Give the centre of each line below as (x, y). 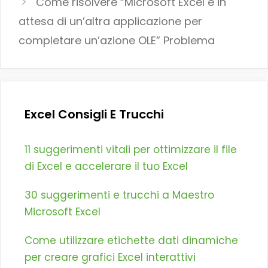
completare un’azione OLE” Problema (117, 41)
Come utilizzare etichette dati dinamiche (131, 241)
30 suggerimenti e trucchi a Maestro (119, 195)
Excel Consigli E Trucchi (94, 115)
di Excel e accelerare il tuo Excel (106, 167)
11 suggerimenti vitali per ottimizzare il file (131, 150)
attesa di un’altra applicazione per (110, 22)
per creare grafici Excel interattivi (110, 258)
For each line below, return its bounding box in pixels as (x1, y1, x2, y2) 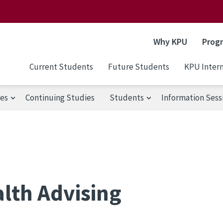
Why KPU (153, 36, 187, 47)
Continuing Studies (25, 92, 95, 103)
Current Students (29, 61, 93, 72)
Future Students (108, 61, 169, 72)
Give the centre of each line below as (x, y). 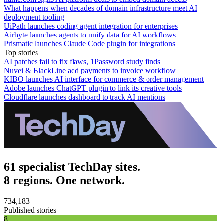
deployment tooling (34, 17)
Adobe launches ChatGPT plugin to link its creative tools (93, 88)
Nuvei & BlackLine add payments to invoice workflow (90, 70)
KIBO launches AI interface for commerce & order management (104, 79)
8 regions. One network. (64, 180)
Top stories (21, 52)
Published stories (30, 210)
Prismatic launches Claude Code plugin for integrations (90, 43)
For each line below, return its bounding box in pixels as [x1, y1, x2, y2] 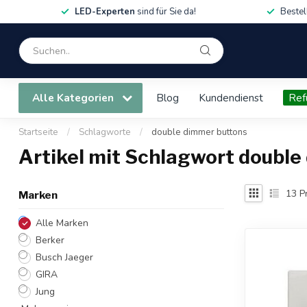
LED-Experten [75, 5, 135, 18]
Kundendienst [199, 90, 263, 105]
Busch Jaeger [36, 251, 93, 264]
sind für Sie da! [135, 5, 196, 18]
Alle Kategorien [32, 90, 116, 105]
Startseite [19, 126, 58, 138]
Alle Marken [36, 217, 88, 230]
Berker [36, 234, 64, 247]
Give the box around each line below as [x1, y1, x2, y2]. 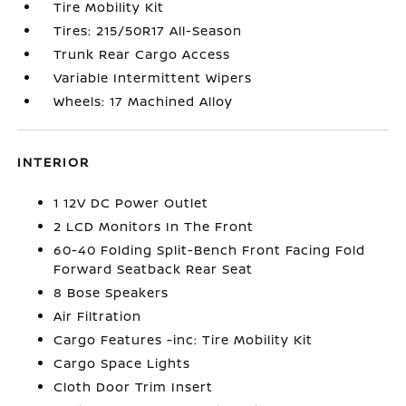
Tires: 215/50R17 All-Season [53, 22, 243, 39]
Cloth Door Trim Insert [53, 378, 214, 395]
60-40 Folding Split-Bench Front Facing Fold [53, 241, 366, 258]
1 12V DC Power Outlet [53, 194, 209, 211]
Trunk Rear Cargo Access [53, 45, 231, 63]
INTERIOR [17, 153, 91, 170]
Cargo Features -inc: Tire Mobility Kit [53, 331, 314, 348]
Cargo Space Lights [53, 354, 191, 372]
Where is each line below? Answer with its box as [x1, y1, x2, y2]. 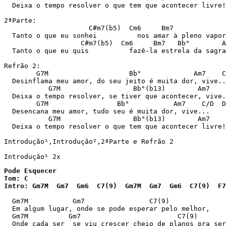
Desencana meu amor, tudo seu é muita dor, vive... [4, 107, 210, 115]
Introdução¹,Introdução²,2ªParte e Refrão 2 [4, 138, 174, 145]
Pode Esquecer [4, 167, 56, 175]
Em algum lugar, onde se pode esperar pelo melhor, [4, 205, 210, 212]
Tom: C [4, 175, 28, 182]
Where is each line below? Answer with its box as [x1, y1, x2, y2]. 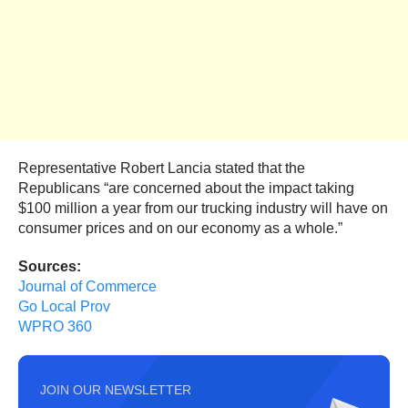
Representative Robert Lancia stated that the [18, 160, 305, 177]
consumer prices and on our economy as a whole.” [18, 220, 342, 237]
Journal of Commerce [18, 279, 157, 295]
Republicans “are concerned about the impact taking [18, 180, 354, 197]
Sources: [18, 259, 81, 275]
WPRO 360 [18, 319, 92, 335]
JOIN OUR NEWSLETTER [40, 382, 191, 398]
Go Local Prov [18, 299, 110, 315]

■ ■ ■ ■ ■ ■ ■

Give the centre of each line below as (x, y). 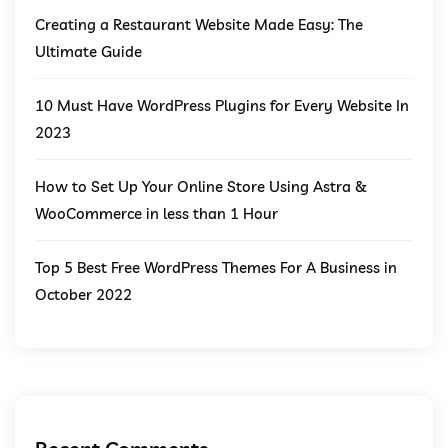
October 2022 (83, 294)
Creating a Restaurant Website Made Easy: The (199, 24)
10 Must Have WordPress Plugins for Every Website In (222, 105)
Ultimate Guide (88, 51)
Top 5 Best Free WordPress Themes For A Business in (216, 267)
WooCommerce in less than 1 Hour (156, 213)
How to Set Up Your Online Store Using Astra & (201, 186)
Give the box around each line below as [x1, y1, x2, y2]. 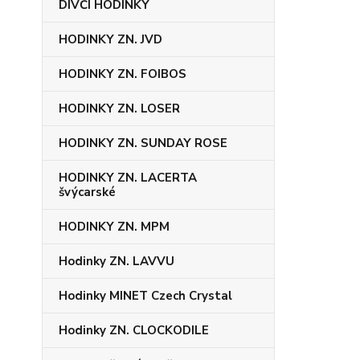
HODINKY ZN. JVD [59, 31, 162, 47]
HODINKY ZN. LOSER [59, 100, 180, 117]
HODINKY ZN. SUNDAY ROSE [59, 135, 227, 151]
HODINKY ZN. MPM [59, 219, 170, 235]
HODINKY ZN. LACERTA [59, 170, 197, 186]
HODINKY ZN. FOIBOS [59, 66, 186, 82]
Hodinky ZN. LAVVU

■ ■ ■ ■ ■ ■ ■

Exercise details:
Reproduce exactly the lines of the data above that run from the line with "Current Students (29, 61, 93, 72)" down to the line with "INTERIOR [17, 153, 91, 170]", both ends included. Pictures do not belong in the copy.

Result of this task:
Current Students (29, 61, 93, 72)
Future Students (108, 61, 169, 72)
Give the centre of each line below as (x, y). 
deployment tooling (34, 17)
Adobe launches ChatGPT plugin to link its creative tools (93, 88)
Nuvei & BlackLine add payments to invoice workflow (90, 70)
KIBO launches AI interface for commerce & order management (104, 79)
8 regions. One network. (64, 180)
Top stories (21, 52)
Published stories (30, 210)
Prismatic launches Claude Code plugin for integrations (90, 43)
For each line below, return its bounding box in pixels as [x1, y1, x2, y2] 
LED-Experten [75, 5, 135, 18]
Kundendienst [199, 90, 263, 105]
Busch Jaeger [36, 251, 93, 264]
sind für Sie da! [135, 5, 196, 18]
Alle Kategorien [32, 90, 116, 105]
Startseite [19, 126, 58, 138]
Alle Marken [36, 217, 88, 230]
Berker [36, 234, 64, 247]
Give the box around each line below as [x1, y1, x2, y2]. 
Tires: 215/50R17 All-Season [53, 22, 243, 39]
Cloth Door Trim Insert [53, 378, 214, 395]
60-40 Folding Split-Bench Front Facing Fold [53, 241, 366, 258]
1 12V DC Power Outlet [53, 194, 209, 211]
Trunk Rear Cargo Access [53, 45, 231, 63]
INTERIOR [17, 153, 91, 170]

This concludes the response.